WHAT YOU WILL DO
Each entry below should be echoed exactly, with pictures omitted.

:: AVAILABLE DATA

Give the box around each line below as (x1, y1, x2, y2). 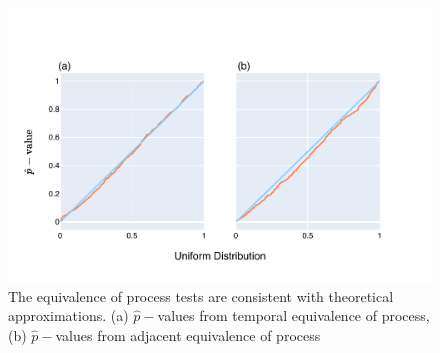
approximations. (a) (8, 305, 129, 326)
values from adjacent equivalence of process (55, 324, 321, 345)
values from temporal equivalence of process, (157, 305, 430, 326)
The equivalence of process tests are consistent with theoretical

::::

SOLUTION FOR THIS TASK
Give the box around each line below as (x1, y1, x2, y2). 
approximations. (a) (8, 305, 129, 326)
values from adjacent equivalence of process (55, 324, 321, 345)
values from temporal equivalence of process, (157, 305, 430, 326)
The equivalence of process tests are consistent with theoretical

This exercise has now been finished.